§ **DIRECTIONS FOR THIS TASK**:
Retype each line below precisely and omit all images.

§ **GIVEN RECORDS**:
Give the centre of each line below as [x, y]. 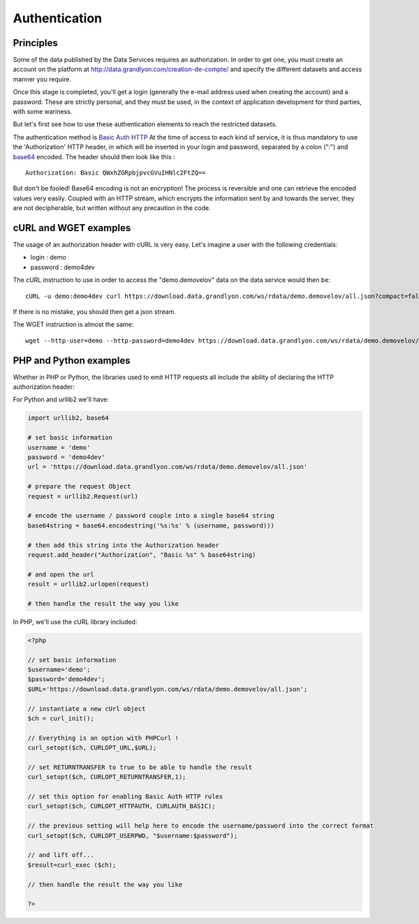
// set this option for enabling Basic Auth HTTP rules [125, 797]
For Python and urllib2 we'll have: [61, 400]
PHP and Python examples [72, 360]
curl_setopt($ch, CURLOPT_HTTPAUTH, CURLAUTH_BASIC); [122, 806]
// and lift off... [61, 855]
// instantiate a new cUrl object [87, 709]
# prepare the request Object [79, 486]
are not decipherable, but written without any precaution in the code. [112, 208]
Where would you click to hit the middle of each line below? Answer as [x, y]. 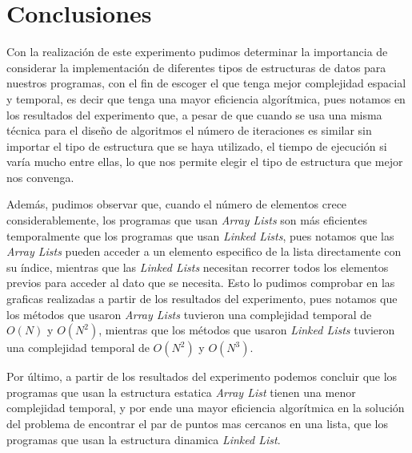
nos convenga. [40, 177]
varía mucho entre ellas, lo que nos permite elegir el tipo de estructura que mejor [205, 162]
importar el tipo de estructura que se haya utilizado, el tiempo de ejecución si [197, 146]
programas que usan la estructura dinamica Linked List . [144, 439]
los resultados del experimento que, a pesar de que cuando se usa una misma [194, 114]
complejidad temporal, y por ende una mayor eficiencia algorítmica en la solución [206, 408]
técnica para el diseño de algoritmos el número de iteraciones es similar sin [189, 130]
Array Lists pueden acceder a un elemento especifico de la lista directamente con [204, 251]
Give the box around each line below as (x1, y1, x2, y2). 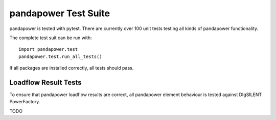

§ **EXERCISE OUTPUT**:
Give the centre of each line below as [x, y]. 
// set this option for enabling Basic Auth HTTP rules [125, 797]
For Python and urllib2 we'll have: [61, 400]
PHP and Python examples [72, 360]
curl_setopt($ch, CURLOPT_HTTPAUTH, CURLAUTH_BASIC); [122, 806]
// and lift off... [61, 855]
// instantiate a new cUrl object [87, 709]
# prepare the request Object [79, 486]
are not decipherable, but written without any precaution in the code. [112, 208]
Where would you click to hit the middle of each line below? Answer as [x, y]. 
nos convenga. [40, 177]
varía mucho entre ellas, lo que nos permite elegir el tipo de estructura que mejor [205, 162]
importar el tipo de estructura que se haya utilizado, el tiempo de ejecución si [197, 146]
programas que usan la estructura dinamica Linked List . [144, 439]
los resultados del experimento que, a pesar de que cuando se usa una misma [194, 114]
complejidad temporal, y por ende una mayor eficiencia algorítmica en la solución [206, 408]
técnica para el diseño de algoritmos el número de iteraciones es similar sin [189, 130]
Array Lists pueden acceder a un elemento especifico de la lista directamente con [204, 251]
Give the box around each line below as (x1, y1, x2, y2). 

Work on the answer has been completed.